Enterprise APIs marketed as “no data retention/ZDR” are frequently conditional and scope-limited, and they introduce an additional, structural problem: lack of verifiability. Because critical controls (logging behavior, internal access, incident response handling, backup/replication deletion semantics, and legal preservation) are ultimately implemented and enforced by a third party, customers often cannot independently prove end-to-end non-persistence or non-access—creating both known residual exposure and unknown exposure from opaque or changing internal systems and processes.

By contrast, Imbrulo’s dedicated-tenant and especially on-prem options are designed to minimize third-party custody, narrow the blast radius, and support stronger isolation and governance, making Imbrulo the lowest-risk path for high-sensitivity regulated use; many alternative enterprise API approaches can produce risk profiles that are difficult to substantiate in audit and may be untenable under strict confidentiality, privilege, or regulatory obligations.

InfoSec for Enterprise API - Quick FAQ

Q: Does “no data retention” mean nothing is stored anywhere?
A: Not necessarily. Major providers document exceptions based on abuse monitoring, feature-level caching/storage, and legal requirements.

Q: What is the main privacy gap with enterprise APIs, even under ZDR?
A: Third-party custody, feature carve-outs, and operational/legal access paths remain; these are the dominant drivers of high-severity disclosure in regulated matters.

Q: How does Imbrulo reduce this risk?
A: Imbrulo positions dedicated per-firm environments, encryption, configurable retention, audit logging, and an on-prem option to keep data in the customer network.

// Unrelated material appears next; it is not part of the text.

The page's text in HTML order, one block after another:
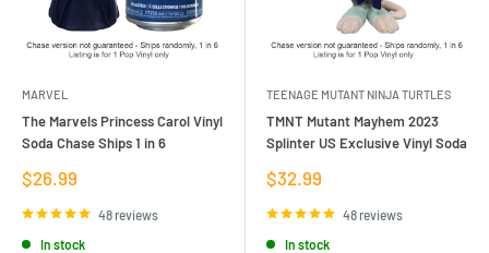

Q: What controls should we require regardless of vendor?
A: Disable/strictly govern tool egress, enforce endpoint/feature allowlists, define retention precisely (including derived telemetry and backups), and require auditable support access.

Vendor Security Questions

Still considering use of AI provided via an Enterprise API? Ask the following questions of the provider and make sure you get comprehensive responses before committing.

  1. Enumerate all products/endpoints/features included in “ZDR/no retention” and all exclusions.
  2. Describe abuse monitoring: what is logged (content vs derived metadata), where stored, how long, who can access.
  3. Identify features that persist state: prompt caching, stored outputs, file APIs, grounding/browsing/connectors; document retention per feature.
  4. Define support access controls and auditing (employee/contractor access, approvals, exportable logs).
  5. Clarify legal process handling: notification, scope minimization, and preservation behavior.
  6. Provide deletion semantics for content, metadata, and backups; specify any verified deletion options.
  7. Provide subprocessor list and change-control commitments.